While spending some time working in the US Coast Guard, she met her husband, Devin. They decided to get out of the military and build a family which is when Mare became a teacher. As she taught students geography, she realized it wasn’t enough to just talk about all the places around the world, she wanted to be there to experience them firsthand. With two young kids, they attempted some classic vacations like Cancun resorts which didn’t satisfy the soul – they craved more adventure. They tried a Costa Rica trip with surfing and ziplining and loved the thrill. Her reignited desire to travel coupled with her family’s vision of a fulfilling future guided them to figure out a way to live overseas permanently.

Fortunately, teaching can be a fantastic profession if you can get in with the right international schools. In 2014, the family was assigned to South Korea for two years until landing in their dream spot in Southeast Asia. “We knew it was important to provide stability for our kids so we wanted to find one of the best educational systems in the world to plant roots.” She continued, “We love the idea of roots and wings. I think you kind of need both in life – a place where you feel rooted in a community and accessible opportunities to spread your wings.” This attracted them to the safe, sunny, tropical island of Singapore and they’ve never looked back.

From boats to caves, they specifically seek out the most unusual places to stay. Their favorite Christmas so far was in Laos where they slept in a treehouse that you had to zipline in and out of. They also floated down rivers surrounded by beautiful scenery, repelled down some of the world’s longest supply of waterfalls, and ziplined through the jungle for days. After soaring along the longest zipline in the world, the tour guides announced, “Great first run!” Realizing they were the first people to complete this ride besides those who installed it was shocking. Mare laughed, “I don’t know if I would’ve done it, so I’m glad they waited to tell us after because it was an unbelievable experience.”

If you thought that story was exciting, you better buckle up for Borneo. After the two-hour voyage up the Sarawak River, they arrived at their homestay hosted by a woman who belonged to a local tropical tribe. The home had no electricity besides a little solar power to generate their fridge of beer and a laptop to accommodate bookings. When it was time to eat a meal, the host wandered off into the jungle to forage and cooked the most amazing food over a fire. They bathed in the river but had to choose wisely because of the crocodiles and before bedtime, it was important to close the wooden windows to keep out the wildlife – snakes, tigers, and leopards, oh my!

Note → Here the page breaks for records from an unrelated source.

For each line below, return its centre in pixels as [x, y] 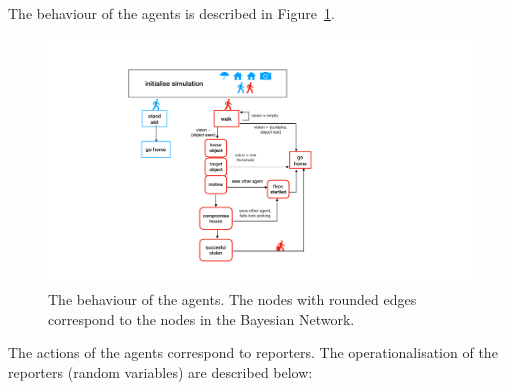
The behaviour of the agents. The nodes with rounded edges [232, 299]
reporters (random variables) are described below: [160, 371]
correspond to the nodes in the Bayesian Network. [201, 318]
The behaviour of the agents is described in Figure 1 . [171, 13]
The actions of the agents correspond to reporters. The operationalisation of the [253, 352]
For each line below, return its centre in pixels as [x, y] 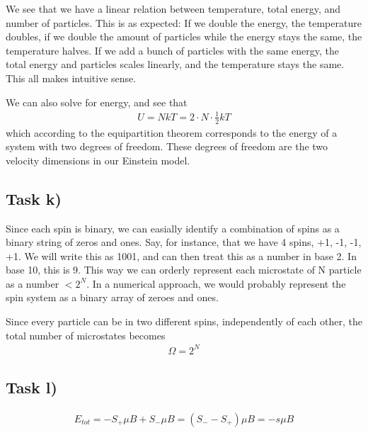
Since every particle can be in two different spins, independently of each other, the [184, 321]
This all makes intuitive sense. [71, 78]
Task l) [31, 387]
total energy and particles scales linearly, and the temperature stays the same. [175, 64]
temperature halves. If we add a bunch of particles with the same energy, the [172, 50]
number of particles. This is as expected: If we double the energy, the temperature [184, 22]
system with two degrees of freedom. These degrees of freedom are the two [167, 146]
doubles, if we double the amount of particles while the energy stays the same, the [184, 36]
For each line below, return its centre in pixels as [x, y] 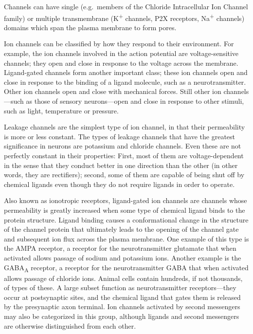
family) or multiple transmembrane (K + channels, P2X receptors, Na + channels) [124, 17]
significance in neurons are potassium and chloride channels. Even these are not [123, 146]
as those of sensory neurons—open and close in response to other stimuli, [135, 101]
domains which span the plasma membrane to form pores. [90, 27]
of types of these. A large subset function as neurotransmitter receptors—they [120, 288]
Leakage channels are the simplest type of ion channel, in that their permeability [125, 127]
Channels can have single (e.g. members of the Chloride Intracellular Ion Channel [126, 6]
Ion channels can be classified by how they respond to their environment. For [119, 44]
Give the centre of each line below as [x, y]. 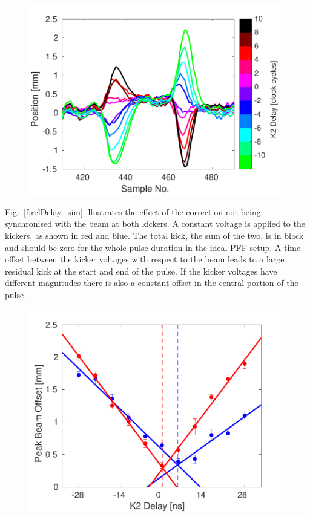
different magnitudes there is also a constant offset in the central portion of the [152, 283]
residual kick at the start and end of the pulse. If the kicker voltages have [141, 271]
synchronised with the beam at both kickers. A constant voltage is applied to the [155, 223]
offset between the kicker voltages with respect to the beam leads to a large [145, 259]
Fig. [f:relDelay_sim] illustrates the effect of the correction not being [133, 211]
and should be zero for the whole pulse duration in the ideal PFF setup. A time [153, 247]
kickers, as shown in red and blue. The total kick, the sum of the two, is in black [154, 235]
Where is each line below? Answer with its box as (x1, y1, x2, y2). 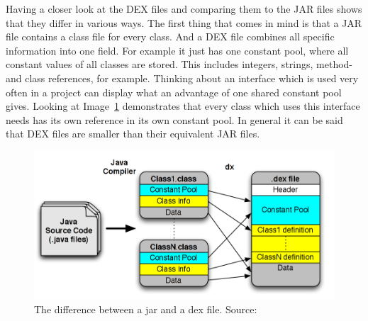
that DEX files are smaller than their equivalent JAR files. (6, 126, 260, 141)
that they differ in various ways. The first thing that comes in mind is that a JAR (6, 15, 362, 30)
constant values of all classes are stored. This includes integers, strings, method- (6, 57, 353, 72)
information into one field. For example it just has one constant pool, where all (6, 43, 349, 57)
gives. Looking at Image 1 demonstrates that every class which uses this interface (6, 98, 360, 113)
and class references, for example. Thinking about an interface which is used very (6, 70, 359, 85)
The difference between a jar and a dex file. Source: (34, 302, 257, 317)
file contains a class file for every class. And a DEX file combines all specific (6, 29, 335, 44)

Mare has visited forty-four countries and her kids are getting close to that number as well which is impressive for their ages (Sawyer is nineteen and Maia is sixteen). Mare genuinely enjoys planning trips and has found that the best way to cure post-vaca blues is to start planning another one. Next on their bucket list is Spain then Morocco. I cannot wait to see more beautiful memories captured by my uncle, the talented photographer.

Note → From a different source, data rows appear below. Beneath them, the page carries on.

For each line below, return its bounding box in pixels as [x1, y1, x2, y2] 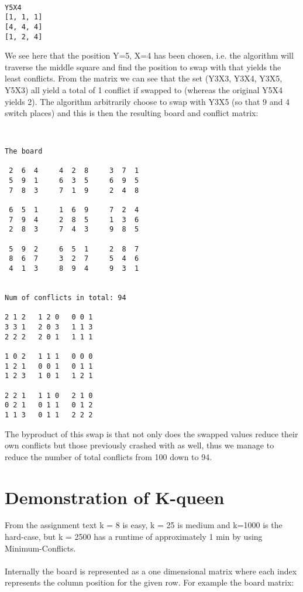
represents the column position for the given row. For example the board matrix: [5, 576, 294, 588]
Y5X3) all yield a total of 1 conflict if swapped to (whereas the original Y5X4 [5, 84, 283, 96]
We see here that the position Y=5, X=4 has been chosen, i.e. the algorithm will [5, 49, 294, 62]
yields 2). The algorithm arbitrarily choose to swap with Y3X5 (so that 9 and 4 [5, 95, 290, 107]
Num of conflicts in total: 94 [5, 294, 126, 302]
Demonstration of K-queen [5, 485, 225, 509]
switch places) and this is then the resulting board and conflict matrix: [5, 107, 259, 119]
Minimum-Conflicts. [5, 542, 76, 554]
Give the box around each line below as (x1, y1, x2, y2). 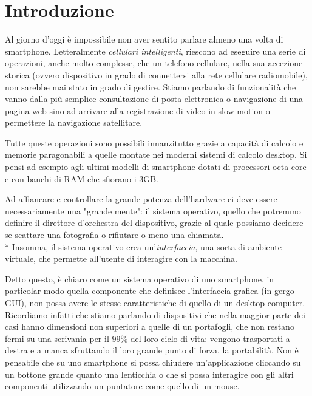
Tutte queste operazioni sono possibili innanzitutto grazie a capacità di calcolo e (5, 136, 304, 149)
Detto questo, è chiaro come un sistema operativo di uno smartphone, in (5, 272, 274, 285)
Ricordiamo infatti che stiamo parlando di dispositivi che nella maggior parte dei (5, 308, 305, 321)
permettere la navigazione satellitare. (5, 116, 143, 129)
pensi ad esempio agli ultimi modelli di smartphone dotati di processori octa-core (5, 160, 307, 173)
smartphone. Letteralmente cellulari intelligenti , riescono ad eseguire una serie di (5, 44, 306, 57)
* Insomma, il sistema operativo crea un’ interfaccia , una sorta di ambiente (5, 240, 282, 253)
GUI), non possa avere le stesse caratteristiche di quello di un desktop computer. (5, 296, 305, 309)
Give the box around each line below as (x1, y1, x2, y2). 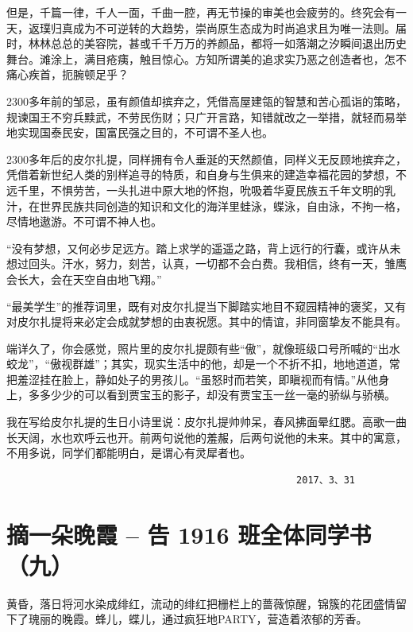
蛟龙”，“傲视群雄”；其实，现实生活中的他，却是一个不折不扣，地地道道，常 (6, 355, 400, 372)
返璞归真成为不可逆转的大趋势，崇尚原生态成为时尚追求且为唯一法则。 (28, 19, 396, 36)
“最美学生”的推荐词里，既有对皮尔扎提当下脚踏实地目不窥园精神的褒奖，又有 (6, 297, 407, 314)
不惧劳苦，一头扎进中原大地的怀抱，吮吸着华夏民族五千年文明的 (50, 181, 384, 198)
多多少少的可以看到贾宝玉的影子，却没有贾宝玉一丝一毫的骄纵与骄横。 (28, 386, 396, 403)
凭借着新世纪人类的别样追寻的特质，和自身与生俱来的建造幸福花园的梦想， (6, 166, 396, 183)
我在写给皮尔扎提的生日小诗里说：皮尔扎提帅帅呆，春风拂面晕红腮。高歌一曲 (6, 413, 407, 430)
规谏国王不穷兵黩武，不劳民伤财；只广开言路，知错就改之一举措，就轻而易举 (6, 108, 407, 125)

Most recently, they went to Turkey which is now one of their top destinations to tell others to visit and now is the time. Many places like this need tourism to build their economy and are offering fair prices to receive financial support. It’s the best of both worlds when you both benefit so if you’ve been lost in wanderlust, this is your sign to go for it.

On top of incredible cuisine, rich history, and sensational sights, the list of travel benefits goes on. Mare believes that traveling can transform you into a well-rounded human. “Learning to understand and respect other cultures also heightens your appreciation for your own.” She clarified, “You also don’t have to travel far to experience a sense of adventure and broaden your perspective.” The best lesson Mare has ascertained is to live in the present moment so that no matter where she goes, she continuously grows.